Drive-By Truckers--American Band "staff recommendation"


This is a "staff recommendation" I wrote for the Capital Area District Library web site. I thought I may as well share it here. Since there was a lot of cutting and pasting going on, the font and font size may be messed up compared to the rest of the blog.




Drive-By Truckers—American Band

A perfect soundtrack for our troubled times

For over twenty years, the Athens GA based Drive-By Truckers have ambivalently assumed the mantle for Southern Rock. (I say “ambivalently” because they don’t like to be lumped into any category). Their songs have touched on Southern identity, society, and mythology, with their progressive-leaning politics always floating just under the surface.

On their 2016 album, American Band, politics take center stage unlike any of their previous records. Angered and frustrated by such issues as the Charleston (S.C.) church shooting, Confederate flag controversy, and various incidents of violence throughout the nation, songwriters Patterson Hood and Mike Cooley poured their emotions into the eleven songs that constitute this album.

What saves this project from being overly preachy or potentially dull is how the band tears into the music with fervor. It also helps that neither Hood nor Cooley pretend to have all the answers. Their songs sound like conversations between the band and the audience.

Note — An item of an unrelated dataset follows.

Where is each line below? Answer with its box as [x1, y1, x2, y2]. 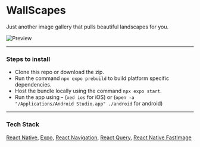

Not all of the songs are overtly political. “Sun Don’t Shine” is a quiet meditation on how weather can effect someone’s mood, and album-closer “Baggage” is a gut-wrenchingly emotional song that ties the suicide of Robin Williams with Patterson Hood’s own struggles with depression. (I have to admit that when I heard the lyric “I’ve had my own depression since I was just a kid/But been blessed with the means to repair” I lost it because it hit so close to my own experience).

Suffice it to say this album has been in almost constant rotation in my house for the last few months, and has added resonance considering our current political climate. If you’re a fan of Sturgill Simpson, Jason Isbell (who was in Drive-By Truckers for a few years), or classic rock like Tom Petty and Lynyrd Skynyrd, give this album a spin.